Stored dataset items
=== Section Start ===

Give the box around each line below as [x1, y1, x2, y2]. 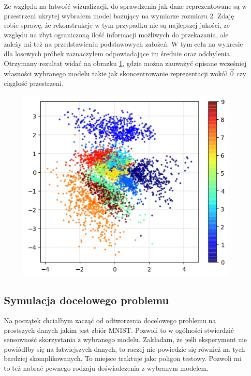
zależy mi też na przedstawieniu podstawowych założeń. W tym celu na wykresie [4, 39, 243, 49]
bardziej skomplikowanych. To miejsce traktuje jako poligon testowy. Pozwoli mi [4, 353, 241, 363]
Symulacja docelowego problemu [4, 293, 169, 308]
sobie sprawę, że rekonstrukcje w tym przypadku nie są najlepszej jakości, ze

=== Section End ===
=== Section Start ===

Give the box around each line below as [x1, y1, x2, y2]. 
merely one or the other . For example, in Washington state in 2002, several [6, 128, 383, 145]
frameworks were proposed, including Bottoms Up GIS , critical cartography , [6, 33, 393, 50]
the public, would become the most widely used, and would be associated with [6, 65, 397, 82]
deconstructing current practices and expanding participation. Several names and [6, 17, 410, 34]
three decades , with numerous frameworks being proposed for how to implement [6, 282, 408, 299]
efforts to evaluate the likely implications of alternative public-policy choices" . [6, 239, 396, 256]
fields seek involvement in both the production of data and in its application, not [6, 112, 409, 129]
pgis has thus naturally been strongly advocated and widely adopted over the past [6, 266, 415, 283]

=== Section End ===

Exercise details - Begin at the line above that has "the public, would" and stop after the line that has "fields seek involvement", copying each line exactly and adding nothing else.

Task output -
the public, would become the most widely used, and would be associated with [6, 65, 397, 82]
deconstructing current practices and expanding participation. Several names and [6, 17, 410, 34]
three decades , with numerous frameworks being proposed for how to implement [6, 282, 408, 299]
efforts to evaluate the likely implications of alternative public-policy choices" . [6, 239, 396, 256]
fields seek involvement in both the production of data and in its application, not [6, 112, 409, 129]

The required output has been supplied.